◆ Exercise aim ◆
Transcribe all the lines below exactly. Omit the pictures.

◆ Provided material ◆
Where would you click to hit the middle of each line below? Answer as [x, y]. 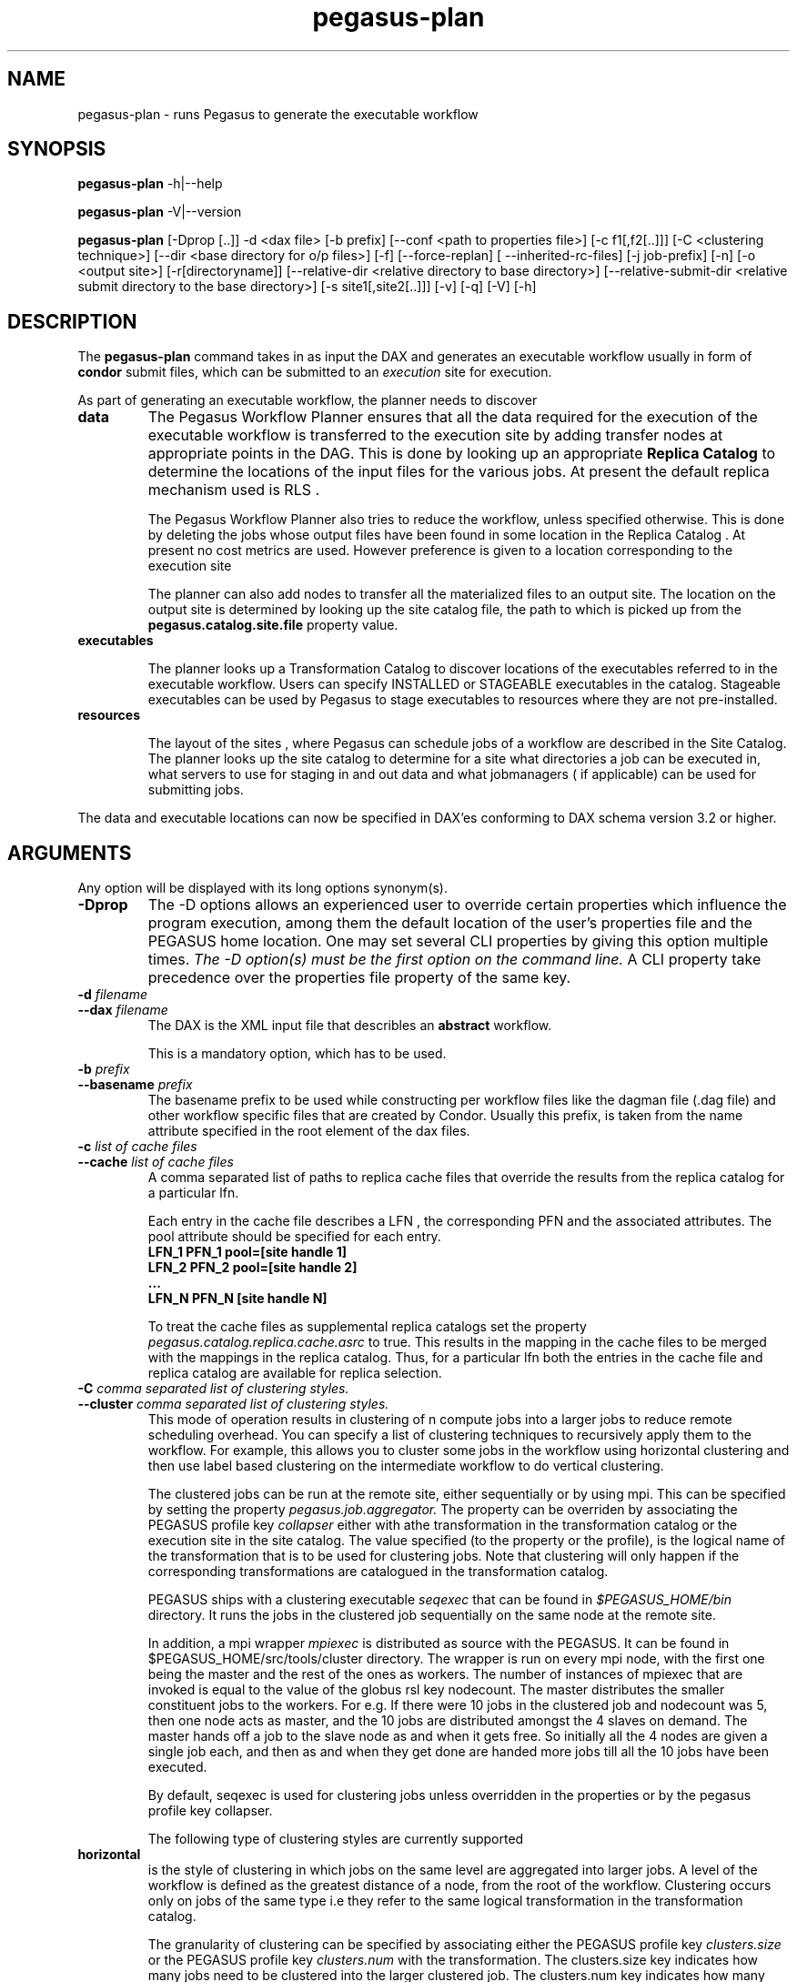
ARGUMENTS [70, 853]
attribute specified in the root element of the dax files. [309, 1131]
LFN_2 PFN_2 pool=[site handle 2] [252, 1268]
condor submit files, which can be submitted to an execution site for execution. [315, 372]
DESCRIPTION [72, 321]
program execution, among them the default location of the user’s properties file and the [450, 923]
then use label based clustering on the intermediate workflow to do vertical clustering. [406, 1466]
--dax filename [123, 1010]

◆ Your solution ◆
Where would you click to hit the middle of each line below? Answer as [x, y]. 
ARGUMENTS [70, 853]
attribute specified in the root element of the dax files. [309, 1131]
LFN_2 PFN_2 pool=[site handle 2] [252, 1268]
condor submit files, which can be submitted to an execution site for execution. [315, 372]
DESCRIPTION [72, 321]
program execution, among them the default location of the user’s properties file and the [450, 923]
then use label based clustering on the intermediate workflow to do vertical clustering. [406, 1466]
--dax filename [123, 1010]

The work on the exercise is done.